I have a designer specifying a marine poly to fix an oops on some doug fir columns on a Simpson standoff for a commercial gazebo to satisfy the code requirement.

2304.11.2.7 Posts or columns. Posts or columns supporting
permanent structures and supported by a concrete or masonry
slab or footing that is in direct contact with the earth shall be
of naturally durable or preservative-treated wood.
Exceptions:
1. Posts or columns that are either exposed to the
weather or located in basements or cellars, supported
by concrete piers or metal pedestals projected
at least 1 inch (25 mm) above the slab or deck and 6
inches (152 mm) above exposed earth, and are separated
therefrom by an impervious moisture barrier.

What would you accept?
Thanks!


----------



## Builder Bob (Dec 18, 2017)

Oppppssss.....If you look at the poly, see how long it lasts in UV conditions --- not  ab big fan of the proposal... like some of the flame retardant paint, it requires maintenance on an annual basis per manufactures specs.....However, people are quick to offer this as a solution over FRTW requirements in a type II building.


----------



## Pcinspector1 (Dec 18, 2017)

Can you get the marine poly on the post ends between the Simpson hanger?


----------



## tmurray (Dec 19, 2017)

Is it one of the ones that are continuous metal? Like no holes in it? That would be fairly impervious to moisture.

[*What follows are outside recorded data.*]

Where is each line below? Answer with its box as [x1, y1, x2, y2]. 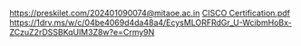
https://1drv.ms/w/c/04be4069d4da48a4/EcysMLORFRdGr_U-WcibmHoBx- [9, 17, 293, 28]
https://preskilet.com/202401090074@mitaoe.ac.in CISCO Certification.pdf [9, 8, 290, 18]
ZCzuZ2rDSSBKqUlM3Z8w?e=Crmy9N [9, 27, 155, 37]
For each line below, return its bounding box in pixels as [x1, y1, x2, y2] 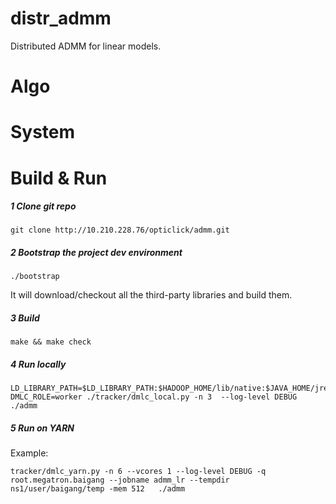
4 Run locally [10, 358, 67, 370]
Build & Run [10, 167, 108, 189]
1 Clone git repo [10, 200, 77, 212]
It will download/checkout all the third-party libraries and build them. [10, 289, 293, 301]
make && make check [10, 337, 92, 347]
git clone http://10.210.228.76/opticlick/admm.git [10, 225, 230, 236]
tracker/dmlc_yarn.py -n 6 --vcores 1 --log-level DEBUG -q [10, 467, 267, 477]
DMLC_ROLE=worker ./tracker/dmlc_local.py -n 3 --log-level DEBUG [10, 392, 298, 402]
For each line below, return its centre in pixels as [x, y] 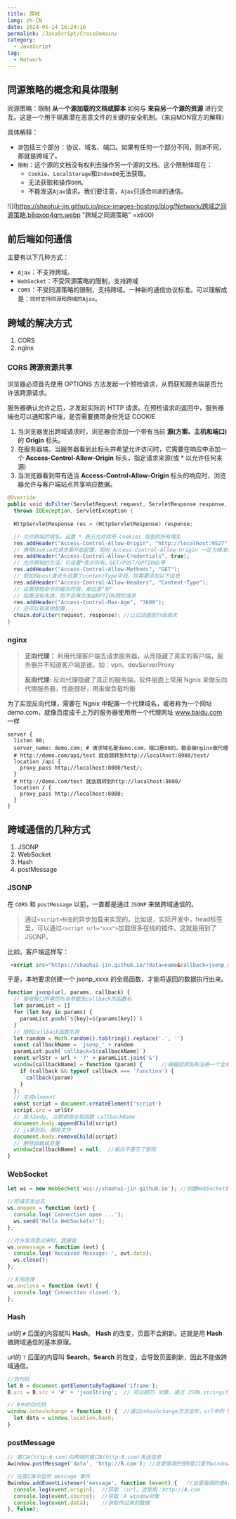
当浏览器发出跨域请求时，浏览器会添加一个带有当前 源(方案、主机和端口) [122, 432]
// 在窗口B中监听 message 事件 [49, 1477]
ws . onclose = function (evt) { [53, 1286]
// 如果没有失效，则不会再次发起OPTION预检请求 [75, 596]
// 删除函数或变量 [37, 1143]
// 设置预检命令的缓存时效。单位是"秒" [64, 589]
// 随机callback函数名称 [47, 1032]
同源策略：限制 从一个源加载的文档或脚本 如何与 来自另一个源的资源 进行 [112, 108]
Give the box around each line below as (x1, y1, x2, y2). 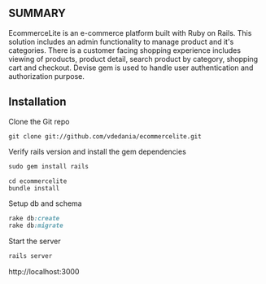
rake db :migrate (8, 221, 63, 230)
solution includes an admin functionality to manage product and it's (8, 37, 234, 46)
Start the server (8, 236, 61, 247)
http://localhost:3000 (8, 267, 80, 277)
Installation (8, 95, 67, 109)
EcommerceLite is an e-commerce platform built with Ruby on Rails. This (8, 28, 252, 37)
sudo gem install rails (8, 162, 89, 170)
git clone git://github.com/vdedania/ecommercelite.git (8, 132, 202, 141)
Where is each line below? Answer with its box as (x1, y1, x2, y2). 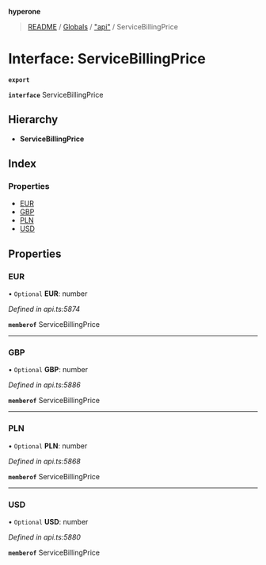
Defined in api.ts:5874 (8, 305, 81, 314)
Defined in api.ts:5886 (8, 380, 81, 390)
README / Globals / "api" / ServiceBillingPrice (27, 22, 178, 31)
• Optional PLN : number (8, 440, 88, 451)
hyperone (8, 7, 41, 16)
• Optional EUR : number (8, 289, 88, 298)
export (8, 75, 30, 84)
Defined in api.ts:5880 (8, 532, 82, 542)
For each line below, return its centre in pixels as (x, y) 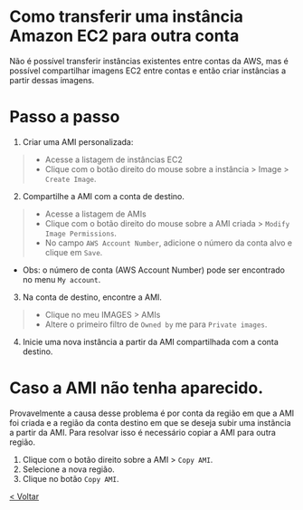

Inside we see poly for this. Outside I see roofing (Type S roll roofing in Canada).


----------



## steveray (Dec 19, 2017)

Pcinspector1 said:


> Can you get the marine poly on the post ends between the Simpson hanger?



Shirley they didn't put it on there, but they will claim they did....Don't remember exactly which base it is, but it isn't visible other than the 1" standoff, I think it is a dowel in the middle?


----------



## mark handler (Dec 19, 2017)

would need to see it...


----------



## Paul Sweet (Dec 19, 2017)

A standoff base is always the best solution.  You have to look at moisture flow in 2 directions.  Moisture flow from the slab into the column needs to be prevented, but moisture that gets into the column needs a way to get out.


----------



## sergoodo (Jan 3, 2018)

Bituminous water proofing...any liquid applied waterproofing compatible with substrate.  Agree about the UV, needs also to be rated for UV exposure.


----------